Start of Block
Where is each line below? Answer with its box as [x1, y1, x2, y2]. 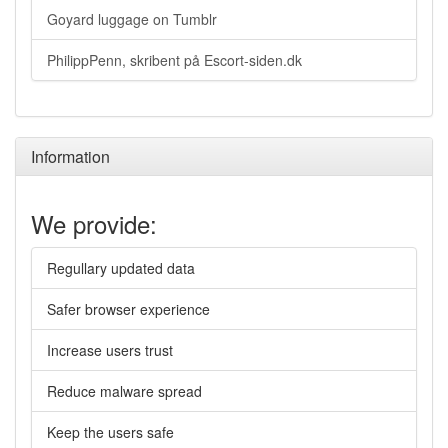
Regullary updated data [47, 258, 195, 278]
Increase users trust [47, 340, 173, 360]
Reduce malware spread [47, 381, 202, 401]
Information [31, 145, 110, 168]
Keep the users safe [47, 422, 174, 442]
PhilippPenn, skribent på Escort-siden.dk [47, 50, 302, 70]
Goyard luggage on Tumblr [47, 9, 217, 29]
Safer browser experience [47, 299, 210, 319]
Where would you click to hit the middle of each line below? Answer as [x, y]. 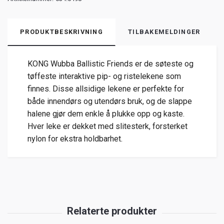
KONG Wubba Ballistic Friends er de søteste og [110, 64]
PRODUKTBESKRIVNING [62, 32]
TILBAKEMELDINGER [164, 32]
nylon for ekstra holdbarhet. [75, 139]
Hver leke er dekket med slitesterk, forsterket [107, 126]
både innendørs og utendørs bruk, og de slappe [110, 101]
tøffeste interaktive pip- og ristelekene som [104, 76]
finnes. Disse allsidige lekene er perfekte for [106, 89]
End of Block
* [Work task]
Copy every line of the data exactly as written, excluding the pictures.

* [Exercise output]
Where is each line below? Answer with its box as [x1, y1, x2, y2]. 
Regullary updated data [47, 258, 195, 278]
Increase users trust [47, 340, 173, 360]
Reduce malware spread [47, 381, 202, 401]
Information [31, 145, 110, 168]
Keep the users safe [47, 422, 174, 442]
PhilippPenn, skribent på Escort-siden.dk [47, 50, 302, 70]
Goyard luggage on Tumblr [47, 9, 217, 29]
Safer browser experience [47, 299, 210, 319]
Where would you click to hit the middle of each line below? Answer as [x, y]. 
KONG Wubba Ballistic Friends er de søteste og [110, 64]
PRODUKTBESKRIVNING [62, 32]
TILBAKEMELDINGER [164, 32]
nylon for ekstra holdbarhet. [75, 139]
Hver leke er dekket med slitesterk, forsterket [107, 126]
både innendørs og utendørs bruk, og de slappe [110, 101]
tøffeste interaktive pip- og ristelekene som [104, 76]
finnes. Disse allsidige lekene er perfekte for [106, 89]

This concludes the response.